The pricing-pressure narrative compounds. Each open-weights release pulls hosted pricing down further. The trajectory is intact through year-end. I expect this continues into 2026 with no obvious circuit-breaker.

The MCP-everything-else question is settling toward MCP. The MCP-only architecture piece lays out the case. The practitioner adoption is increasingly MCP-first.

These are the late-2025 takes. The 2026-prediction piece will have more committed forecasts.

What I learned from the misses

A pattern across the wrong calls: I systematically underweighted how fast open-source / open-weights / open-platform momentum compounds when the tooling is energized. The MLX maturity, the distillation pattern, the open-weights workhorse-tier closing, all of these moved faster than I called.

The lesson: when the open-source side has motivated practitioners, the rate of progress beats my intuition. The closed-source side moves with vendor cadence; the open side moves at community cadence, which when motivated is meaningfully faster.

I'll try to apply this to the 2026 forecasts. The open-source AI conversation has at least as much momentum heading into 2026 as it had heading into 2025. My prior is to weight that more heavily than I did.

The discipline summary

Nine-month checkpoints work. The "what I said vs what I think now" format keeps me honest in ways that re-reading my own posts without explicitly grading them doesn't.

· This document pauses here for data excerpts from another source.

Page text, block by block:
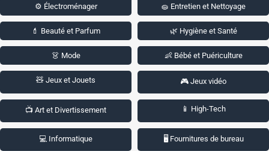
⚙️ Électroménager 🧽 Entretien et Nettoyage
💄 Beauté et Parfum 🌿 Hygiène et Santé
👗 Mode 👶 Bébé et Puériculture
🧸 Jeux et Jouets 🎮 Jeux vidéo
📺 Art et Divertissement 📱 High-Tech
💻 Informatique 🖥️ Fournitures de bureau

Recommended practice for anyone making public AI predictions, the gap between the predictions and the recalibrated takes is informative.

The next checkpoint is the 2025 wrap-up and the 2026 predictions, both coming in the next few weeks. Worth doing them with the corrections from this piece in mind. The forecasts are only useful if they're grounded; the grounding requires admitting where the prior forecasts were off.

What I said in March was directionally good and specifically off in patterned ways. What I think now is better-calibrated; whether it's right is the next nine months' question.